Deep learning helps distinguish benign vertebral fractures on CT

A deep-learning algorithm used with CT imaging can differentiate between benign and malignant vertebral fractures, researchers have found.

The algorithm proved comparable or better compared to radiologist readers, according to a team led by Sarah Foreman, MD, of Technische Universität München in Germany. The study findings were published March 26 in Radiology.

"[Deep-learning] models showed a high discriminatory power to differentiate between benign and malignant vertebral fractures, surpassing or matching the performance of radiology residents and matching that of a fellowship-trained radiologist," the group reported.

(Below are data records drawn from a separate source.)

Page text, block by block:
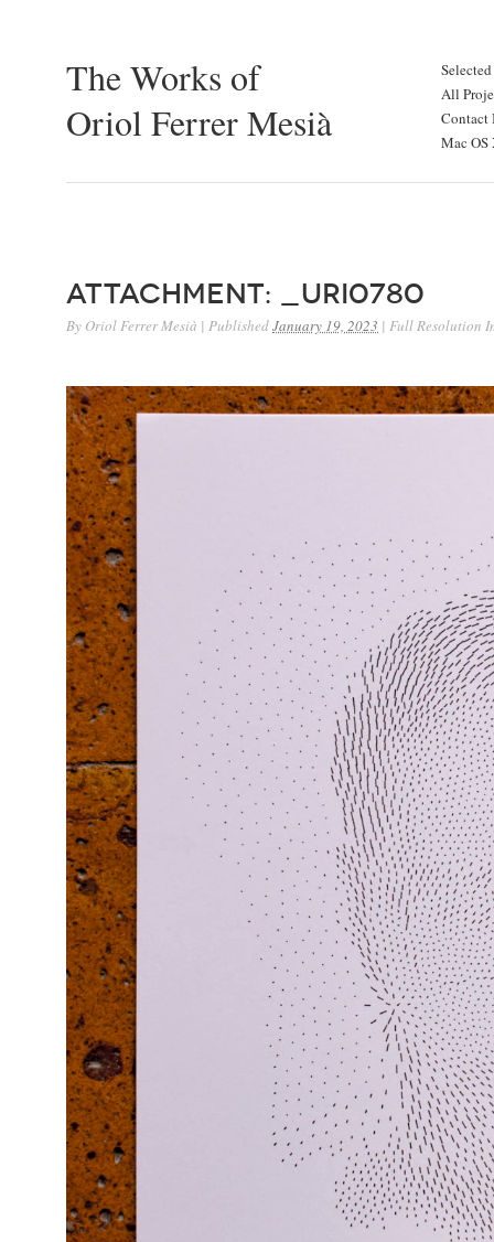
The Works of
Oriol Ferrer Mesià
All
Contact
Mac OS
Attachment: _URI0780
By Oriol Ferrer Mesià | PublishedJanuary 19, 2023 | Full Resolution
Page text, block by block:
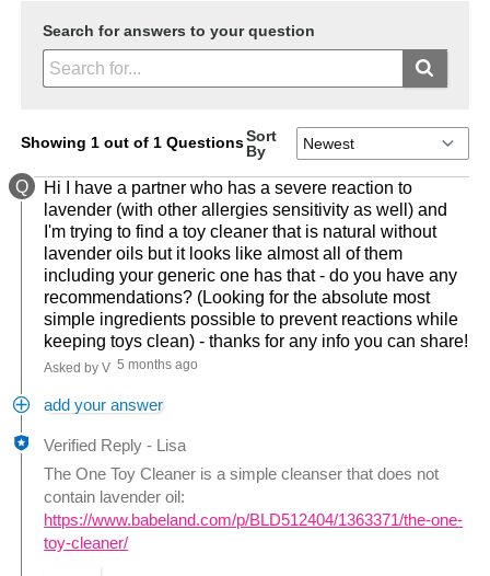
Search for answers to your question
Showing 1 out of 1 QuestionsSort
By
Q
Hi I have a partner who has a severe reaction to
lavender (with other allergies sensitivity as well) and
I'm trying to find a toy cleaner that is natural without
lavender oils but it looks like almost all of them
including your generic one has that - do you have any
recommendations? (Looking for the absolute most
simple ingredients possible to prevent reactions while
keeping toys clean) - thanks for any info you can share!
Asked by V 5 months ago
add your answer
Verified Reply -
Lisa
The One Toy Cleaner is a simple cleanser that does not
contain lavender oil:
https://www.babeland.com/p/BLD512404/1363371/the-one-
toy-cleaner/
Was this answer helpful to you
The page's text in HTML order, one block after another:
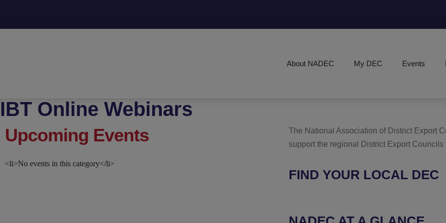
About NADEC My DEC Events
IBT Online Webinars
Upcoming Events
<li>No events in this category</li>
The National Association of District Export
support the regional District Export
FIND YOUR LOCAL DEC
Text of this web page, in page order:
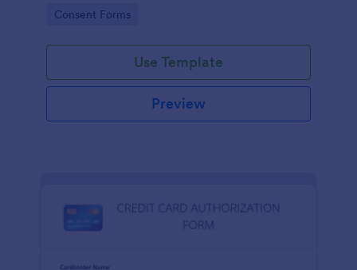
Go to Category:
Consent Forms
Use Template
Preview
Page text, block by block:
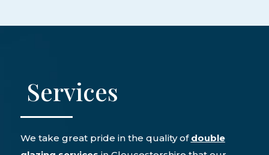
Services
We take great pride in the quality of double
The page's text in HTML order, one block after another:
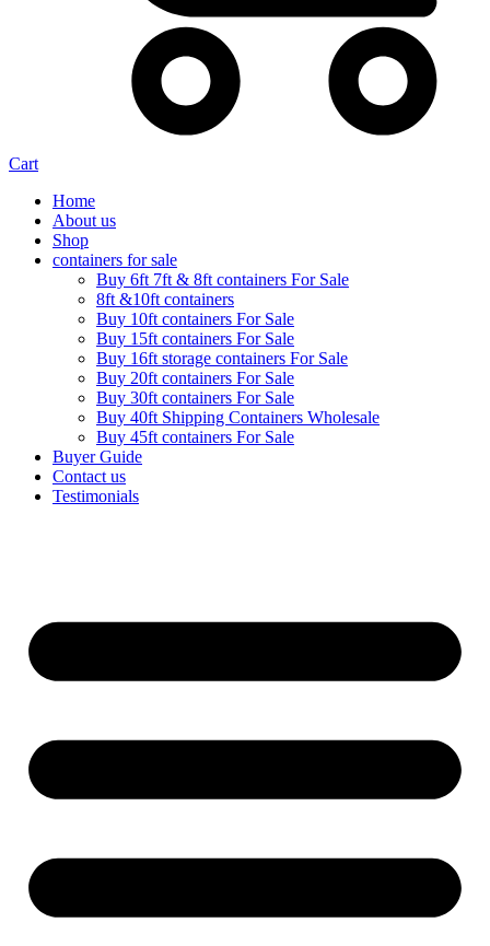
Cart
Home
About us
Shop
containers for sale
Buy 6ft 7ft & 8ft containers For Sale
8ft &10ft containers
Buy 10ft containers For Sale
Buy 15ft containers For Sale
Buy 16ft storage containers For Sale
Buy 20ft containers For Sale
Buy 30ft containers For Sale
Buy 40ft Shipping Containers Wholesale
Buy 45ft containers For Sale
Buyer Guide
Contact us
Testimonials
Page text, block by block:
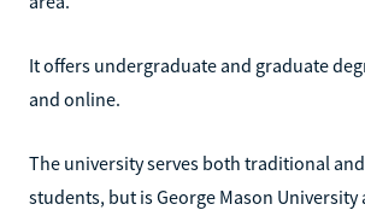
It offers undergraduate and graduate
and online.
The university serves both traditional
students, but is George Mason University
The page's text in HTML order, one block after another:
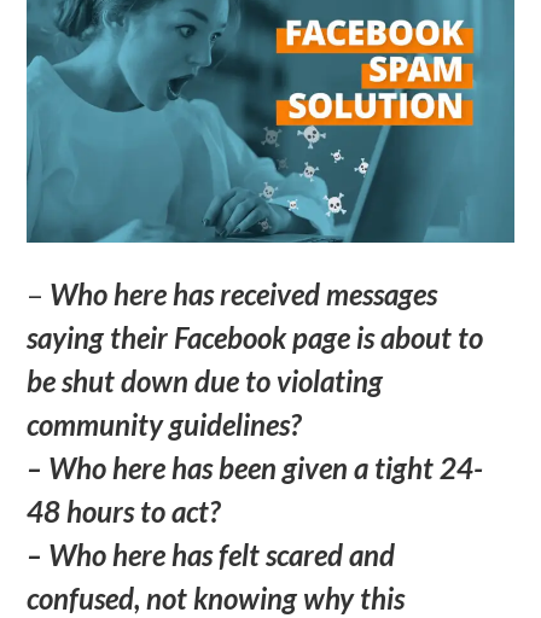
– Who here has received messages
saying their Facebook page is about to
be shut down due to violating
community guidelines?
– Who here has been given a tight 24-
48 hours to act?
– Who here has felt scared and
confused, not knowing why this
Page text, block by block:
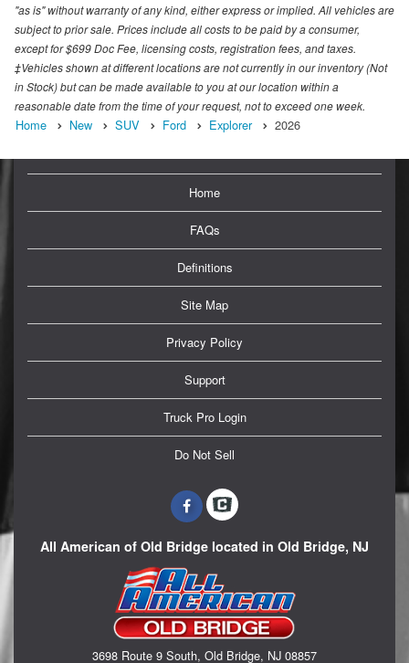
"as is" without warranty of any kind, either express or implied. All vehicles are
subject to prior sale. Prices include all costs to be paid by a consumer,
except for $699 Doc Fee, licensing costs, registration fees, and taxes.
‡Vehicles shown at different locations are not currently in our inventory (Not
in Stock) but can be made available to you at our location within a
reasonable date from the time of your request, not to exceed one week.
Home New SUV Ford Explorer 2026
Home
FAQs
Definitions
Site Map
Privacy Policy
Support
Truck Pro Login
Do Not Sell
All American of Old Bridge located in Old Bridge, NJ
3698 Route 9 South, Old Bridge, NJ 08857
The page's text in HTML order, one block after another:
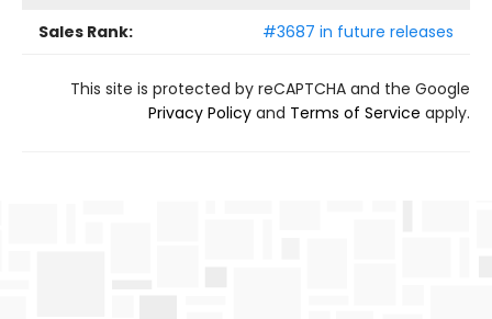
Sales Rank:
#3687 in future releases
This site is protected by reCAPTCHA and the Google
Privacy Policy and Terms of Service apply.
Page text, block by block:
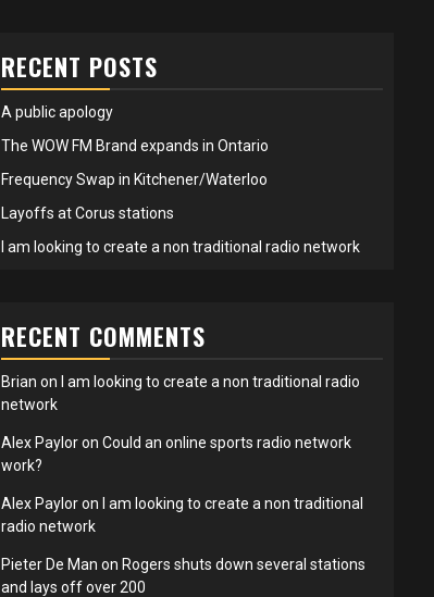
RECENT POSTS
A public apology
The WOW FM Brand expands in Ontario
Frequency Swap in Kitchener/Waterloo
Layoffs at Corus stations
I am looking to create a non traditional radio network
RECENT COMMENTS
Brian on
I am looking to create a non traditional radio
network
Alex Payloron Could an online sports radio network
work?
Alex Payloron
I am looking to create a non traditional
radio network
Pieter De Man on Rogers shuts down several stations
and lays off over 200
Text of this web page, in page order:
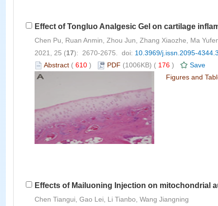
Effect of Tongluo Analgesic Gel on cartilage
Chen Pu, Ruan Anmin, Zhou Jun, Zhang Xiaozhe, Ma
2021, 25 (17): 2670-2675. doi: 10.3969/j.issn.2095-
Abstract ( 610 ) PDF (1006KB) ( 176 )
Save
Figures and
Effects of Mailuoning Injection on mitochondrial
Chen Tiangui, Gao Lei, Li Tianbo, Wang Jiangning
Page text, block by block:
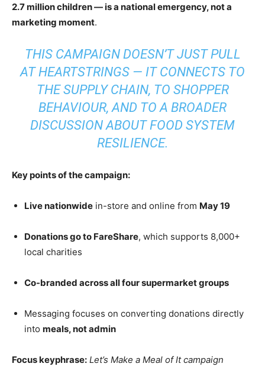
2.7 million children — is a national emergency, not a
marketing moment.
THIS CAMPAIGN DOESN’T JUST PULL
AT HEARTSTRINGS — IT CONNECTS TO
THE SUPPLY CHAIN, TO SHOPPER
BEHAVIOUR, AND TO A BROADER
DISCUSSION ABOUT FOOD SYSTEM
RESILIENCE.
Key points of the campaign:
Live nationwide in-store and online from May 19
Donations go to FareShare, which supports 8,000+
local charities
Co-branded across all four supermarket groups
Messaging focuses on converting donations directly
into meals, not admin
Focus keyphrase: Let’s Make a Meal of It campaign
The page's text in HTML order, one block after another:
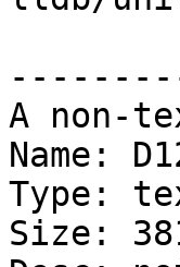
A non-
Name:
Type:
Size:
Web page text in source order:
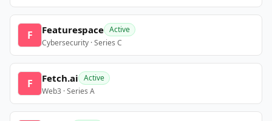
F Featurespace Active
Cybersecurity · Series C
F Fetch.ai Active
Web3 · Series A
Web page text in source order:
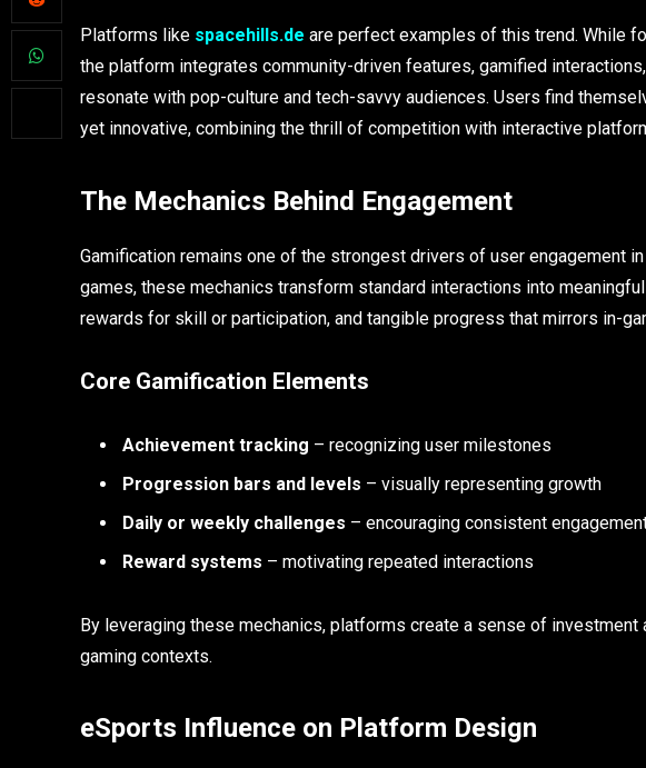
Platforms like spacehills.de are perfect examples of this trend. While
the platform integrates community-driven features, gamified
resonate with pop-culture and tech-savvy audiences. Users find
yet innovative, combining the thrill of competition with interactive
The Mechanics Behind Engagement
Gamification remains one of the strongest drivers of user engagement
games, these mechanics transform standard interactions into
rewards for skill or participation, and tangible progress that mirrors in-
Core Gamification Elements
Achievement tracking – recognizing user milestones
Progression bars and levels – visually representing growth
Daily or weekly challenges – encouraging consistent
Reward systems – motivating repeated interactions
By leveraging these mechanics, platforms create a sense of
gaming contexts.
eSports Influence on Platform Design
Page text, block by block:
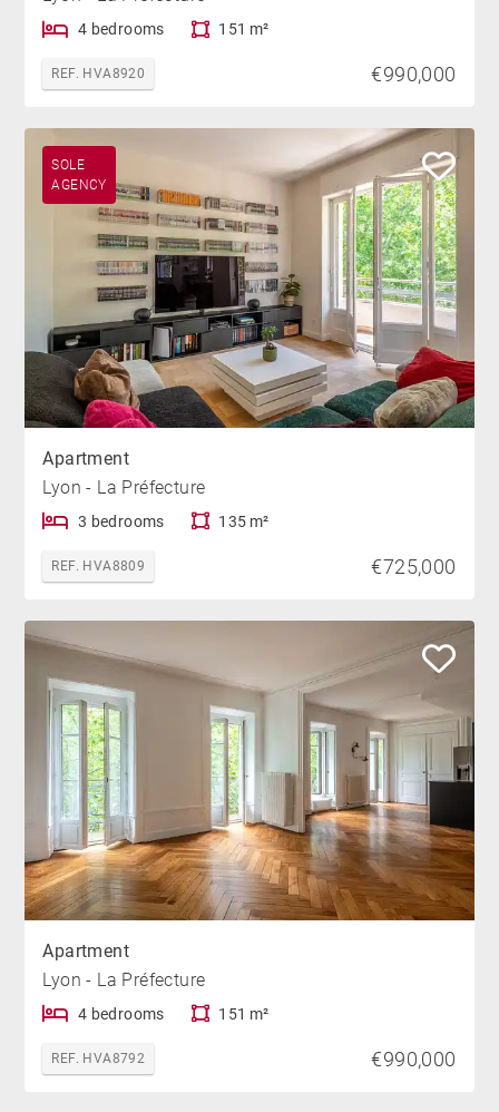
4 bedrooms 151 m²
REF. HVA8920 €990,000
SOLE
AGENCY
Apartment
Lyon - La Préfecture
3 bedrooms 135 m²
REF. HVA8809 €725,000
Apartment
Lyon - La Préfecture
4 bedrooms 151 m²
REF. HVA8792 €990,000
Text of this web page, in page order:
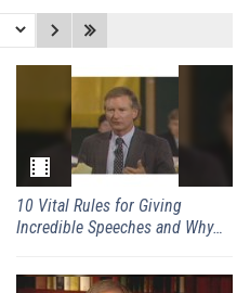
10 Vital Rules for Giving
Incredible Speeches and Why
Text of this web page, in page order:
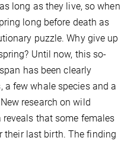
long as they live, so when
long before death as
puzzle. Why give up
Until now, this so-
has been clearly
few whale species and a
research on wild
that some females
their last birth. The finding
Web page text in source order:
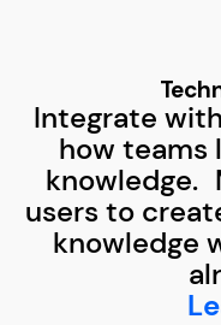
Integrate
how teams
knowledge.
users to
knowledge
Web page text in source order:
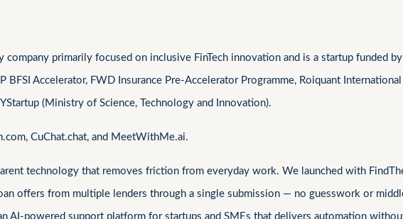
primarily focused on inclusive FinTech innovation and is a startup funded by
BFSI Accelerator, FWD Insurance Pre-Accelerator Programme, Roiquant
(Ministry of Science, Technology and Innovation).
CuChat.chat, and MeetWithMe.ai.
technology that removes friction from everyday work. We launched with
offers from multiple lenders through a single submission — no guesswork or
AI-powered support platform for startups and SMEs that delivers automation
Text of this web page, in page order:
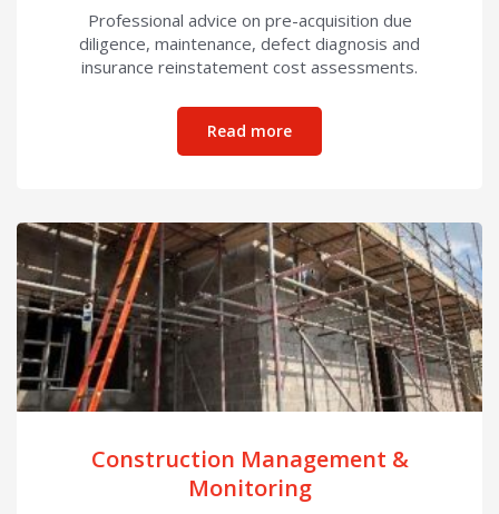
Professional advice on pre-acquisition due
diligence, maintenance, defect diagnosis and
insurance reinstatement cost assessments.
Read moreabout Surveys
Construction Management &
Monitoring
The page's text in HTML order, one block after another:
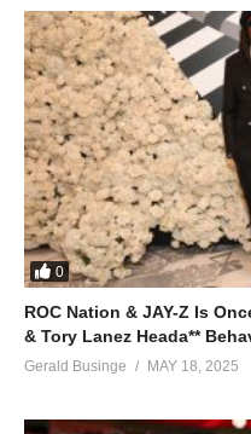
0
ROC Nation & JAY-Z Is
& Tory Lanez Heada**
Gerald Businge MAY 18, 2025
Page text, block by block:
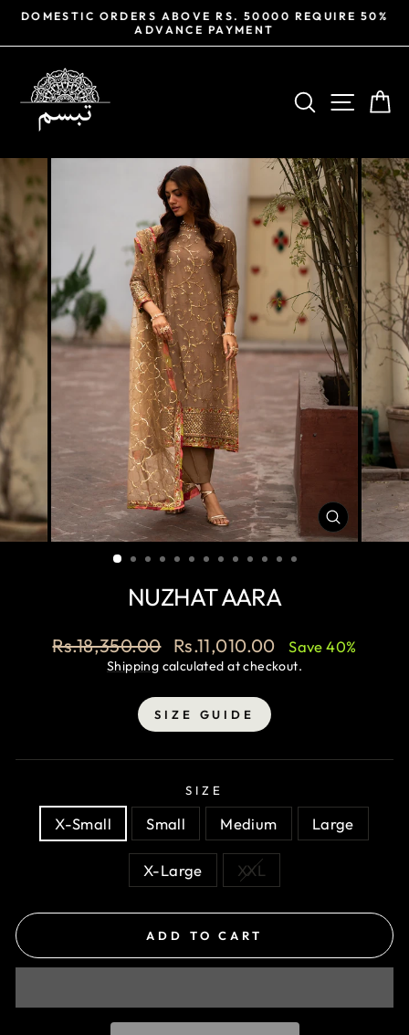
Skip
content
Pause
slideshow
DOMESTIC ORDERS ABOVE RS. 50000 REQUIRE 50%
ADVANCE PAYMENT
SEARCH SITE
CLOSE
(ESC)
NUZHAT AARA
Regular
Rs.18,350.00
Sale
price
Rs.11,010.00 Save 40%
Shipping calculated at checkout.
SIZE GUIDE
SIZE
X-Small Small Medium Large
X-Large XXL
ADD TO CART
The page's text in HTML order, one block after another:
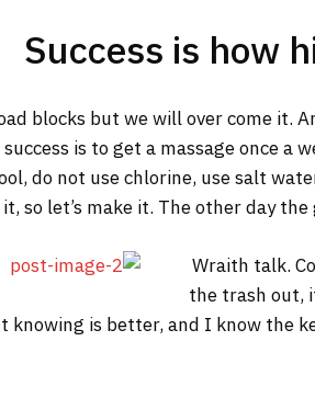
Success is how
blocks but we will over come it.
is to get a massage once
do not use chlorine, use salt
so let’s make it. The other day
Wraith talk.
the trash out,
knowing is better, and I know the
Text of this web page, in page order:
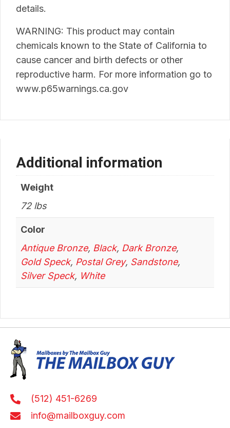
details.
WARNING: This product may contain
chemicals known to the State of California to
cause cancer and birth defects or other
reproductive harm. For more information go to
www.p65warnings.ca.gov
Additional information
Weight
72 lbs
Color
Antique Bronze, Black, Dark Bronze,
Gold Speck, Postal Grey, Sandstone,
Silver Speck, White
(512) 451-6269
info@mailboxguy.com
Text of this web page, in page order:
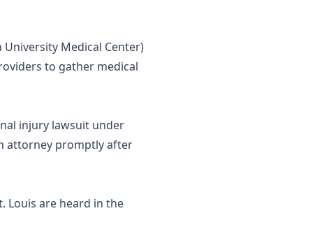
Medical Center)
to gather medical
injury lawsuit under
attorney promptly after
Louis are heard in the
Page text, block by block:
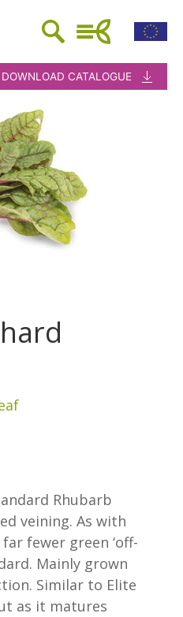
DOWNLOAD CATALOGUE
Rhubarb
veining. As with
fewer green ‘off-
Mainly grown
Similar to Elite
as it matures
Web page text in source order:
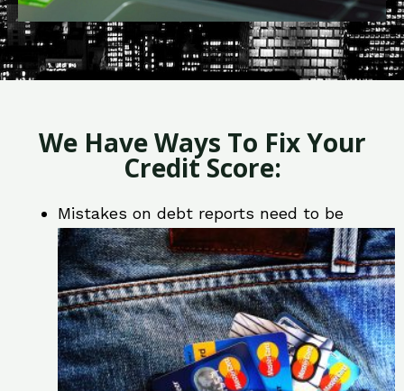
We Have Ways To Fix Your
Credit Score:
Mistakes on debt reports need to be
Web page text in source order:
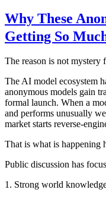
Why These
Getting So
The reason is not mystery
The AI model ecosystem
anonymous models gain
formal launch. When a
and performs unusually
market starts reverse-
That is what is happening
Public discussion has
1. Strong world
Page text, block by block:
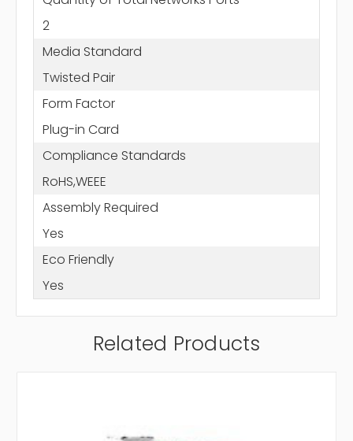
2
Media Standard
Twisted Pair
Form Factor
Plug-in Card
Compliance Standards
RoHS,WEEE
Assembly Required
Yes
Eco Friendly
Yes
Related Products
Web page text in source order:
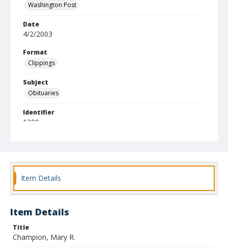
Washington Post
Date
4/2/2003
Format
Clippings
Subject
Obituaries
Identifier
1309
Item Details
Item Details
Title
Champion, Mary R.
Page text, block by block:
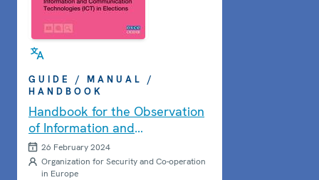
GUIDE / MANUAL /
HANDBOOK
Handbook for the Observation
of Information and
Communication Technologies
(ICT) in Elections
26 February 2024
Organization for Security and Co-operation
in Europe
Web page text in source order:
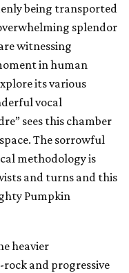
being transported
splendor
witnessing
in human
its various
vocal
sees this chamber
The sorrowful
methodology is
and turns and this
Pumpkin
heavier
and progressive
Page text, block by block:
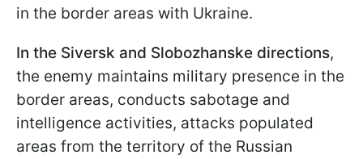
in the border areas with Ukraine.
In the Siversk and Slobozhanske directions,
the enemy maintains military presence in the
border areas, conducts sabotage and
intelligence activities, attacks populated
areas from the territory of the Russian
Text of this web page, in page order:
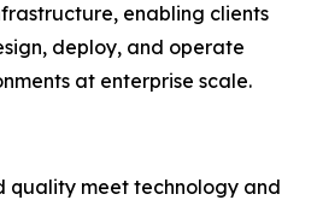
enabling clients
deploy, and operate
at enterprise scale.
quality meet technology and
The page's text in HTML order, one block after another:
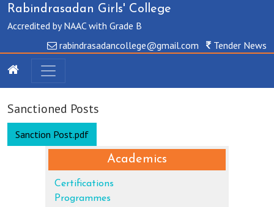
Rabindrasadan Girls' College
Accredited by NAAC with Grade B
rabindrasadancollege@gmail.com
Tender News
Sanctioned Posts
Sanction Post.pdf
Academics
Certifications
Programmes
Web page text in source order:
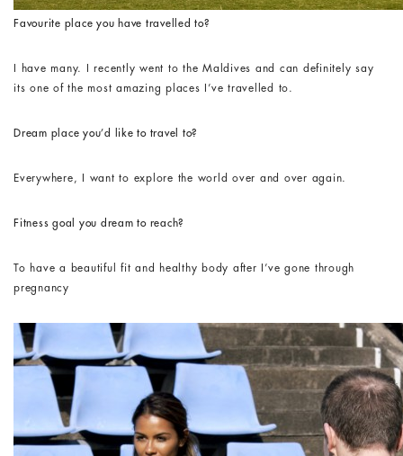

Distinguishing benign vertebral fractures from malignant ones can be tricky, and it's possible that using deep learning with CT could help, the team noted. The group conducted a study that investigated the reliability of CT-based deep learning and included 532 patients with benign or malignant vertebral fractures imaged between June 2005 and December 2022. The team developed three models, all of which used 3D U-Net encoder-classifier architecture.

The models' training set consisted of 381 patients (378 benign fractures, 447 malignant fractures, and 482 malignant lesions), while the internal test set included 86 patients and the external test set, 65 patients. The investigators assessed the models' performance using the area under the receiver operating characteristic curve (AUC) and compared results between two residents and one fellowship-trained radiologist.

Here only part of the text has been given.